Right, ps doesn't give you much help. But he didn't tell us about the
process. If a process is using all the buffer cache, and you take away
that memory, it could turn all the reads that previously came from the
buffer cache into disk reads, leading to major slowdown and interference
with the database.

Conversely, if you have a large program running, it may not use much of
it's own memory, and perhaps some rarely-accessed pages could be paged
out in favor of more buffer cache. So even if all your memory is taken
with resident programs, your computer may easily accommodate more
processes by paging out rarely-used process memory.

If he knows a little more about the process than he can make a better
determination. But I don't think it will be much of a problem with 8GB
of physical memory.

Regards,
    Jeff Davis


Re: Vacuums on large busy databases

From
Markus Schaber
Date:
Hi, Francisco,

Francisco Reyes wrote:

> I am looking to either improve the time of the vacuum or decrease it's
> impact on the loads.
> Are the variables:
> #vacuum_cost_delay = 0                  # 0-1000 milliseconds
> #vacuum_cost_page_hit = 1               # 0-10000 credits
> #vacuum_cost_page_miss = 10             # 0-10000 credits
> #vacuum_cost_page_dirty = 20            # 0-10000 credits
> #vacuum_cost_limit = 200                # 0-10000 credits

Just to avoid a silly mistake:

You pasted those settings with # sign, that means that PostgreSQL does
treat them as comments, and uses the defaults instead.
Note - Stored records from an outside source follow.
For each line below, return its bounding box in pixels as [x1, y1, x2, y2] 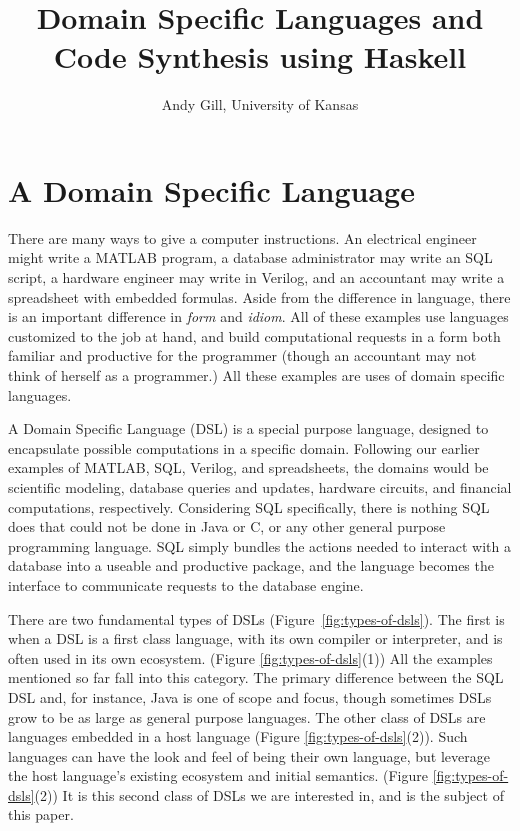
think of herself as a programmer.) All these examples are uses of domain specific [8, 365, 505, 385]
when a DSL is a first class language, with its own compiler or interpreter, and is [8, 628, 503, 649]
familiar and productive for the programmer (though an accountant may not [8, 345, 477, 366]
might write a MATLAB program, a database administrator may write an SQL [8, 247, 493, 268]
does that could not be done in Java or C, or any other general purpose [8, 516, 446, 537]
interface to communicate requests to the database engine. [8, 574, 364, 595]
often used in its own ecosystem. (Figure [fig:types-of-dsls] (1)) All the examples [8, 647, 493, 668]
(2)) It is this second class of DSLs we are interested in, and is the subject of [34, 784, 504, 805]

You should make
shure that you use "real" settings in your config.

HTH,
Markus

--
Markus Schaber | Logical Tracking&Tracing International AG
Dipl. Inf.     | Software Development GIS

Fight against software patents in Europe! www.ffii.org
www.nosoftwarepatents.org

Re: Vacuums on large busy databases

From
"Jim C. Nasby"
Date:
On Thu, Sep 14, 2006 at 11:23:01AM -0400, Francisco Reyes wrote:
> My setup:
> Freebsd 6.1
> Postgresql 8.1.4
> Memory: 8GB
> SATA Disks
>
> Raid 1 10 spindles (2 as hot spares)
> 500GB disks (16MB buffer), 7200 rpm
> Raid 10
>
> Raid 2 4 spindles
> 150GB 10K rpm disks
> Raid 10
>
> shared_buffers = 10000
> temp_buffers = 1500
> work_mem = 32768                # 32MB
> maintenance_work_mem = 524288   # 512MB
>
> checkpoint_segments = 64
> Just increased to 64 today.. after reading this may help. Was 5 before.
>
> pg_xlog on second raid (which sees very little activity)
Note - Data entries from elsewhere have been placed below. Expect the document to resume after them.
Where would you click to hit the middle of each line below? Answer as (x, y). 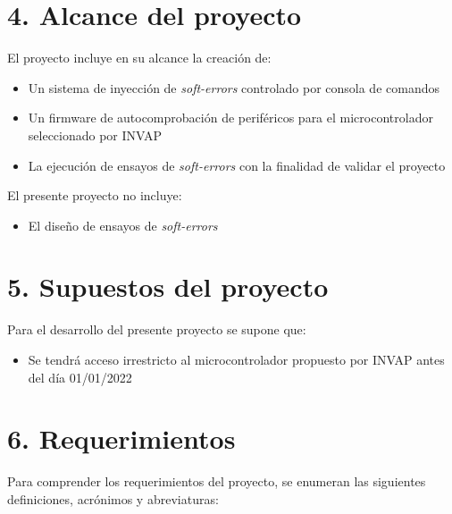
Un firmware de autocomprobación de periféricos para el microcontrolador (230, 118)
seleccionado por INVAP (95, 135)
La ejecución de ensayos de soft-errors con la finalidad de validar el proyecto (237, 165)
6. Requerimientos (121, 438)
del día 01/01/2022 (80, 377)
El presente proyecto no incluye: (95, 195)
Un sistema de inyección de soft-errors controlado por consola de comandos (234, 87)
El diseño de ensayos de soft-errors (123, 225)

BTW, on some good raid controllers (with battery backup and
write-caching), putting pg_xlog on a seperate partition doesn't really
help, so you might want to try combining everything.

Even if you stay with 2 partitions, I'd cut pg_xlog back to just a
simple mirror.
--
Jim Nasby                                    jimn@enterprisedb.com
EnterpriseDB      http://enterprisedb.com      512.569.9461 (cell)

Re: Vacuums on large busy databases

From
Francisco Reyes
Date:
Jim C. Nasby writes:

> BTW, on some good raid controllers (with battery backup and
> write-caching), putting pg_xlog on a seperate partition doesn't really
> help, so you might want to try combining everything.

Planning to put a busy database on second raid or perhaps some index files.
So far the second raid is highly under utilized.

> Even if you stay with 2 partitions, I'd cut pg_xlog back to just a
> simple mirror.

I am considering to put the pg_xlog back to the main raid. Primarily because
we have two hot spares.. on top of RAID 10.. so it is safer.